The patch should be included in the daily builds available at
http://dev-builds.libreoffice.org/daily/ in the next 24-48 hours. More
information about daily builds can be found at:
http://wiki.documentfoundation.org/Testing_Daily_Builds
Affected users are encouraged to test the fix and report feedback.
Comment 8 Caolán McNamara 2015-01-20 15:21:56 UTC
should the poppler patch also go upstream to poppler ? (esp as distros build against system poppler typically)
Comment 9 Philipp Weissenbacher 2015-01-20 23:03:38 UTC
Comment on attachment 108028 [details]
2 PNGs showing the same cheat sheet correctly and incorrectly, plus both PDFs

Sorry for the noise.
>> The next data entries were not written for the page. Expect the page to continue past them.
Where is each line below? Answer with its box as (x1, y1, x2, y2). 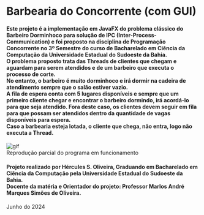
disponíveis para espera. (6, 116, 71, 123)
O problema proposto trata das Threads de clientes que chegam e (6, 57, 177, 65)
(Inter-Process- (116, 31, 157, 39)
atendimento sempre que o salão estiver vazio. (6, 83, 129, 91)
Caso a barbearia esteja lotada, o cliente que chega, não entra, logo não (6, 123, 193, 130)
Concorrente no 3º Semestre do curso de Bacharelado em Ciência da (6, 44, 186, 51)
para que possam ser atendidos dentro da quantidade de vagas (6, 109, 171, 117)
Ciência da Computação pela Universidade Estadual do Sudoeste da (6, 170, 183, 177)
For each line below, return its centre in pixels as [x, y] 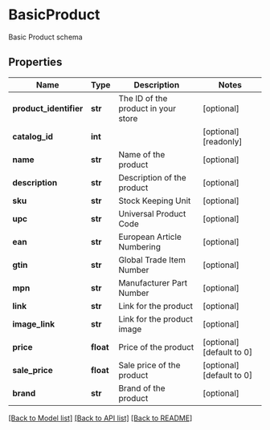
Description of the [152, 177]
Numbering [140, 246]
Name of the [142, 154]
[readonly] [222, 141]
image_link [33, 324]
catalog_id [33, 136]
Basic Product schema [45, 37]
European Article [150, 237]

MIME type was wrong.
Comment 10 vvort 2015-01-21 04:33:34 UTC
This change in poppler is specific to LibreOffice PDF import plugin.
Plugin needs some different input data, than default poppler provides.
Comment 11 vvort 2015-01-21 05:23:01 UTC
I understood the problem.
I will try to revert +getCharSpace change without poppler hacking.
Comment 12 vvort 2015-01-21 06:57:32 UTC
Second try:
https://gerrit.libreoffice.org/14066
Comment 13 Commit Notification 2015-01-21 15:33:03 UTC
Vort committed a patch related to this issue.
It has been pushed to "master":

http://cgit.freedesktop.org/libreoffice/core/commit/?id=df54862ec61c81a39b7ccfadc292b5bf859f45fa

fdo#85174 PDF Import: fix character positions without modifying poppler

It will be available in 4.5.0.

The patch should be included in the daily builds available at
http://dev-builds.libreoffice.org/daily/ in the next 24-48 hours. More
information about daily builds can be found at:
http://wiki.documentfoundation.org/Testing_Daily_Builds
Affected users are encouraged to test the fix and report feedback.
Comment 14 Jouni Järvinen 2015-10-25 22:08:35 UTC
My bad, this report slipped from my fingers.

Tested fixed in 4.4.5, the last 4.x portable version. 5.0.2 RC1 never loads the intro-linux.pdf, but that's another issue.